The first weekend I got back into climbing I went with some friends who had invited me to go outside on real rock. I’d never climbed outside of a gym, but I had always wanted to. And that little taste of the feel of the rock underneath my hands was about all it took for me to be hooked. After that I spent time back in the gym working on one particular route and I remember being particularly frustrated and absolutely loving it. My brain hurt from trying to figure out how to arrange my body to finish the route, and my pride hurt from realizing how terrified I was of committing to performing some moves at the risk of falling. It was for this reason that I quickly took to bouldering. I found that I needed to learn to trust myself again before I could learn to trust others. It wasn’t until one friend was watching me as I climbed and he simply said that I needed to commit to going for the next hold, at which point it clicked for me and I distinctly remember tearing my attention away from the rock long enough to say, “Yeah, well I have commitment issues.” Without missing a beat he said, “Then this is a good place to work that out.” It was only in the following months that I realized how true this statement was and I realized that for the time being the rock was going to teach me more about myself than I was going to learn anywhere else.

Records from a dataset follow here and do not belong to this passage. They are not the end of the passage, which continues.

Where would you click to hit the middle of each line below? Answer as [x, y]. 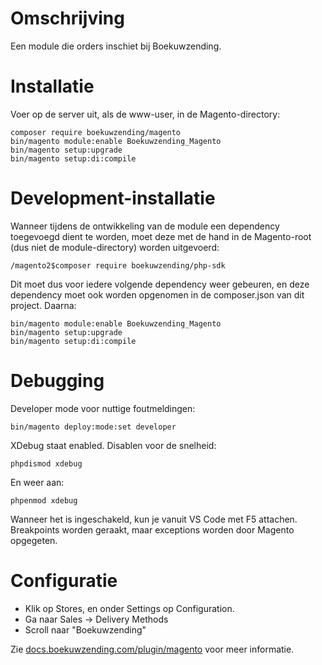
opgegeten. [34, 540]
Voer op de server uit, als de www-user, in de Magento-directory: [145, 114]
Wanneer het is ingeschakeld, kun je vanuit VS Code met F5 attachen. [154, 519]
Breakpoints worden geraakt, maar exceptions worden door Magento [152, 529]
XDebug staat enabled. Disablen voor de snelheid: [113, 445]
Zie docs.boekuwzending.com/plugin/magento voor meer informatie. [152, 649]
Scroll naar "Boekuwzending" [85, 629]
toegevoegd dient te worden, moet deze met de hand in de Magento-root [161, 236]

I quickly discovered something as I was bouldering. I was inside my own head and people could point out things and give me advice about hand and foot placements, but until I worked it out with myself it just wasn’t going to happen. Of course much of my inability when I first started was a lack of upper body strength. My hands weren’t used to the roughness of the holds, my fingers weren’t used to being tightly curled around rough objects, my arms were demanding to know why I was demanding so much from them, and my legs were quietly whimpering as they realized they were going to take a bit of a backseat for a while.
I am weak. And I don’t just mean this in the physical sense. I have gotten physically stronger, but I remain weak and incapable. Without the constant presence of Christ the best I can do on one of my most put together days is a synchronized flailing of my arms. Along this journey I found that something I had told myself for months was actually true. As much as I know I am weak on my own, I discovered that I’m also stronger than I thought when I actually step aside and let Christ in. It's even better when I stop fighting and I become an active participant in choosing which route I’m going to tackle and what hand holds I’ll try for. When I would be hanging on a bouldering route I would get stuck with my hands on a couple of holds looking toward the next handhold that I had to reach for and after judging the distance to be too great I would freeze in thought. And fear. I would attempt the route again and again and found I kept getting stuck in one part and was having trouble making the move to the next hold. Eventually, after much struggling on my part I realized that the longer I stayed in one place staring at the next move the more tired I became and therefore the less likely I would be able to pull off the move when I finally convinced myself to lunge for it. Exasperated, I finally resorted to what I know best. I decided to approach this dilemma reasonably. It was time to start trusting myself, reaching for the next hold, and accepting that the more I committed to the move the more likely I was to succeed. Sometimes it is simply of no use to commit half-way. What's more, to hang on and wait for the perfect timing just made me weaker. I learned that not only could I start to trust myself again, but that if I fell it didn’t mean I should question whether I'd made the right decision in moving forward.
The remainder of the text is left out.